[YOUR OBJECTIVE] Among the entries below, count the lines with "wheel" in them and state the total without comment.

[Entries taken from a collection]
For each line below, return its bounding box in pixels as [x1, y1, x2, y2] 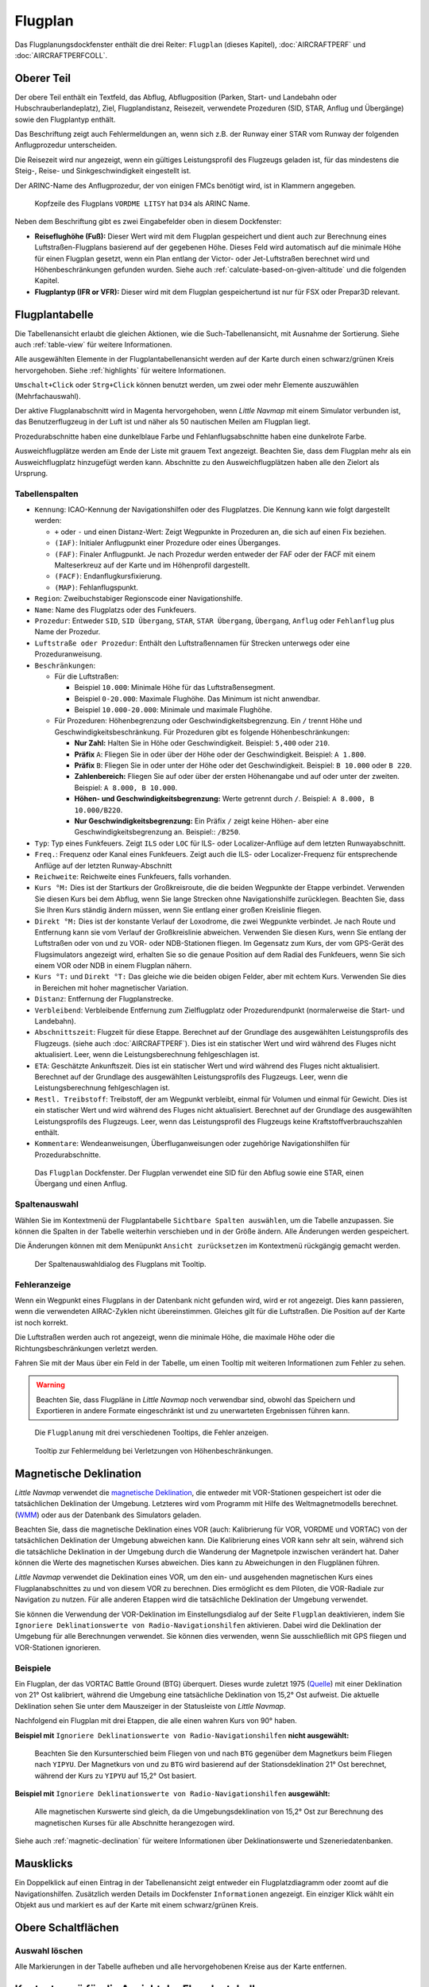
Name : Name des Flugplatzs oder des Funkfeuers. [34, 605, 196, 614]
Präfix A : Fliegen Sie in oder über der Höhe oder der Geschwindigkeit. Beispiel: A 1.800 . [74, 749, 366, 759]
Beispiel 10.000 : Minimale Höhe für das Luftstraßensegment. [74, 683, 276, 692]
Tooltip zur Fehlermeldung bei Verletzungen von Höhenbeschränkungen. [34, 1446, 273, 1455]
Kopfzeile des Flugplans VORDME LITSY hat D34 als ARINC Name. [34, 199, 250, 208]
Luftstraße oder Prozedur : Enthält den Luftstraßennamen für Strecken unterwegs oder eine [34, 638, 350, 648]
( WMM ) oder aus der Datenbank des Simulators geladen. [14, 1510, 202, 1520]
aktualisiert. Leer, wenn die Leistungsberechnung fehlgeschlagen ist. [34, 1050, 260, 1059]
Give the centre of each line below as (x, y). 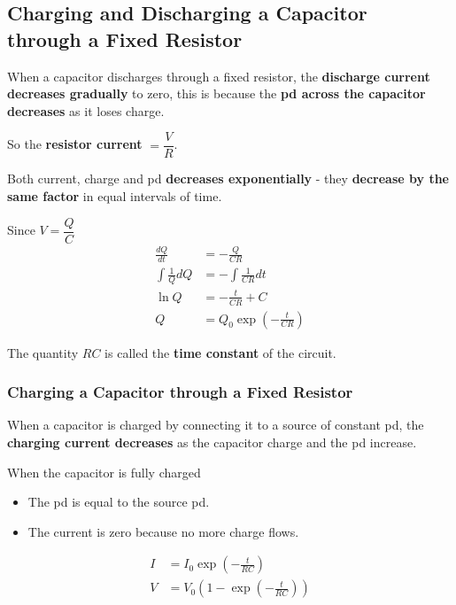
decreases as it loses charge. (86, 110)
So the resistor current (75, 144)
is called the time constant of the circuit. (220, 352)
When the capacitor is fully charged (104, 472)
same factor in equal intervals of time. (115, 196)
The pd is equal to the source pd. (119, 502)
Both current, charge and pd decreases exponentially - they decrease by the (228, 178)
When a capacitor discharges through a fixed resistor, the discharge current (219, 76)
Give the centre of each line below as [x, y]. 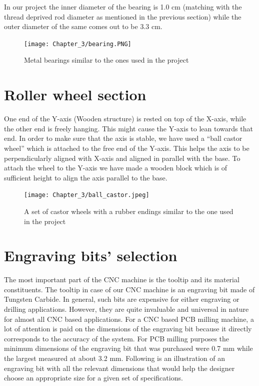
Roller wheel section [75, 94]
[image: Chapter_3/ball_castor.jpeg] [87, 195]
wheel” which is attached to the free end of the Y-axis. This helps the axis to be [127, 148]
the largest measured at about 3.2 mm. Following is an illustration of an [115, 358]
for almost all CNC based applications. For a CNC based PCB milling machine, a [129, 319]
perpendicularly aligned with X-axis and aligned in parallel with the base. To [122, 158]
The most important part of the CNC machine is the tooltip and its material [122, 279]
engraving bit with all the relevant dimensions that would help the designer [119, 368]
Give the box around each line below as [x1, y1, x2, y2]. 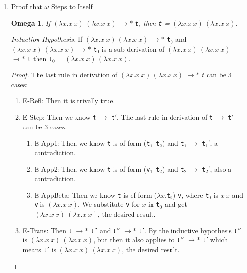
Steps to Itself [51, 1, 93, 11]
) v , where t [172, 189, 209, 200]
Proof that [11, 1, 42, 11]
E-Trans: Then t [22, 225, 72, 235]
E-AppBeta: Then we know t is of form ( [34, 189, 157, 200]
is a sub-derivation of [101, 43, 165, 54]
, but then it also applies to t [93, 235, 181, 245]
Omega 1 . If [11, 18, 51, 28]
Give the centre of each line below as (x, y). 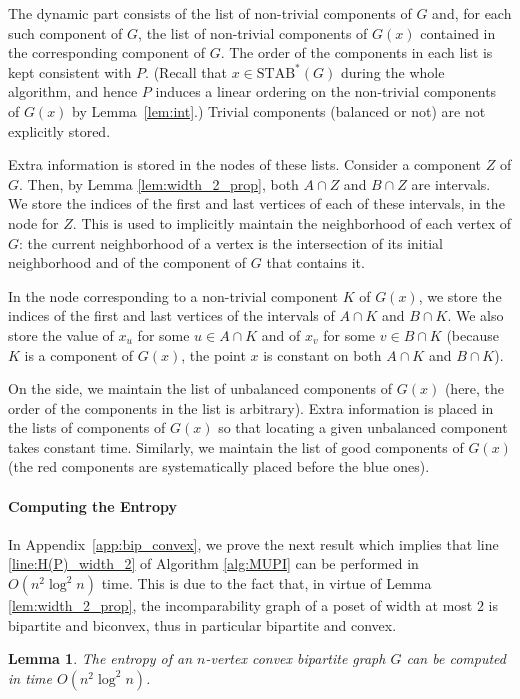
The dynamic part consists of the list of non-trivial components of (210, 13)
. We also (475, 315)
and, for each (472, 13)
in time (30, 677)
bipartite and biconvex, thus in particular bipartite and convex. (202, 624)
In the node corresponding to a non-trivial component (173, 295)
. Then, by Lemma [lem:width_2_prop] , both (159, 183)
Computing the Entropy (93, 505)
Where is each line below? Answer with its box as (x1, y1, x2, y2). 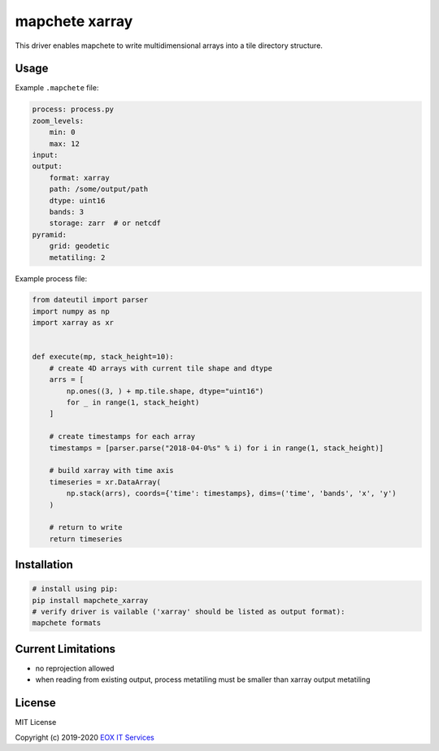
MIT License (15, 718, 57, 727)
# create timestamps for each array (49, 432, 195, 441)
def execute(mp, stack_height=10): (32, 352, 174, 362)
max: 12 (49, 139, 80, 148)
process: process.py (32, 105, 114, 114)
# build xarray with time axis (49, 466, 174, 475)
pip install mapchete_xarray (32, 596, 149, 605)
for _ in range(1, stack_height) (66, 398, 200, 406)

[EXERCISE ANSWER] 2